Localizemos a obra historicamente: num momento em que a conjuntura política mundial é
instável, palco de lutas frequentes sendo travadas contra o cerceamento de direitos, não
podemos fechar os olhos para a ousada mensagem da obra dos Wachowsky. Diferente
de Matrix, aqui eles não barateiam filosofias em prol do desenvolvimento da
história, mas moldam toda a arquitetura narrativa, sacrificando até o que
poderia ter de mais complexo e enriquecedor do ponto de vista cinematográfico,
para expandir a legibilidade dessa mensagem à sua audiência. Com muita honestidade, A viagem exemplifica o exercício de coragem que propõe a
seu espectador.
8 comentários:
Na mira para assistir.
Ótimos comentários Cleidson.
Abs!
Obrigado Rodrigo, assista, vale muito a pena. Abração!

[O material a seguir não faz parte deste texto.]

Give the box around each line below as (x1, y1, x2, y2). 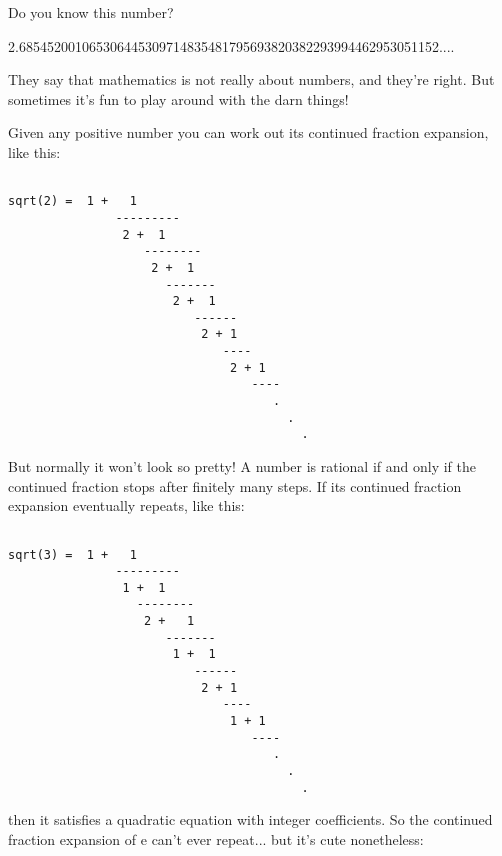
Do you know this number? (8, 2, 174, 22)
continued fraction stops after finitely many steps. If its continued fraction (8, 475, 462, 496)
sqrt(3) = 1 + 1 (8, 547, 137, 562)
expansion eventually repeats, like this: (8, 495, 245, 516)
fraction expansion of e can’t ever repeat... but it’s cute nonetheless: (8, 828, 424, 849)
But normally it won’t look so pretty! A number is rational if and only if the (8, 456, 476, 477)
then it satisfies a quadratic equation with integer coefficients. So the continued (8, 809, 493, 830)
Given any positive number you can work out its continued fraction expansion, (8, 122, 489, 143)
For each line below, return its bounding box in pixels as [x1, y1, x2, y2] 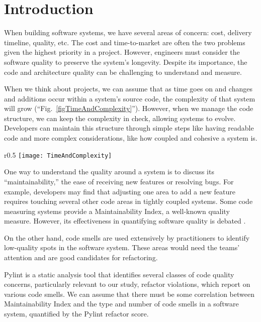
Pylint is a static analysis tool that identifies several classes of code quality [4, 269, 234, 279]
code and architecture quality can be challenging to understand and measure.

Como já disse em outro momento repito que vc escreve divinamente. Amo seus textos,são sempre muito empolgantes.Parabéns!!! Sobre o filme, ainda não pude assistir,mas assim que tiver oportunidade irei conferir. Bjks.
Obrigado Line, eu quero muito que você assista, tenho certeza de que amarás o filme. Bjuuus!
Não conheço este filme,mas breve irei conferir,então lembrarei de suas observações...Seu texto apresenta as ideias de forma muito clara. Abraçoss.
Gugu, estréia na próxima sexta, dia 11. Assista mesmo, vale muito a pena. E agradeço enormemente o comentário, volte sempre. Abração!
Me parece ser realmente excelente! Este filme tem uma proposta que suponho que seja diferente de tudo o que já vi. É possivel que a iniciativa em suscitar caminhos, hipóteses e dúvidas cause um efeito bem diferenciado do que um filme auto-explicativo. Vou assistir e confirmar! ;D
Ótimo o teu blog!
Abraços
www.cinefreud.com
Oi Renato Hemesath, um prazer ter a sua visita! É realmente um filme invulgar, comparando com o nível dos blockbusters, propõe diversão e reflexões bastante sérias. Espero que se divirta assistindo!
Adorei o seu blog também, já estou te seguindo, abração!